<<<<
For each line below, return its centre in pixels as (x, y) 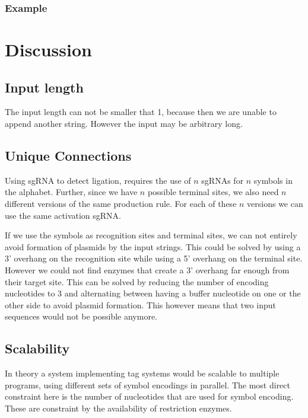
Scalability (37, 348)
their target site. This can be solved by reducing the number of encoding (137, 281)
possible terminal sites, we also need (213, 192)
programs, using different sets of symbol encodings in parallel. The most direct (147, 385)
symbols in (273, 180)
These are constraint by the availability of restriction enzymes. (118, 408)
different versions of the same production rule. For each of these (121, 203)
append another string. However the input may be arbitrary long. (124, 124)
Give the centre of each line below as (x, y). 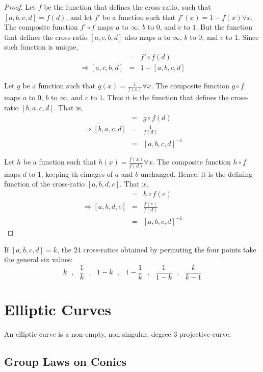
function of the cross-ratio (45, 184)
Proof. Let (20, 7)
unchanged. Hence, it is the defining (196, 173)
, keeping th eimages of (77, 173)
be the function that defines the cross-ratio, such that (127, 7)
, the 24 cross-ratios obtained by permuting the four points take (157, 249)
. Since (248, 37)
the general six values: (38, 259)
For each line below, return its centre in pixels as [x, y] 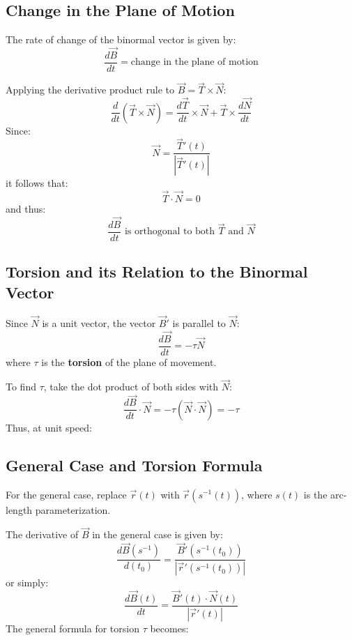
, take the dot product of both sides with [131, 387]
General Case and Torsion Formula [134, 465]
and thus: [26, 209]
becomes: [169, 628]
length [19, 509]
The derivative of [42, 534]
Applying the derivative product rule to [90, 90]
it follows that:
>>>>
— WORK TO BE COMPLETED —
Considering only the data above, return the lines in which "derivative" occurs.

— RESPONSE BELOW —
The derivative of [42, 534]
Applying the derivative product rule to [90, 90]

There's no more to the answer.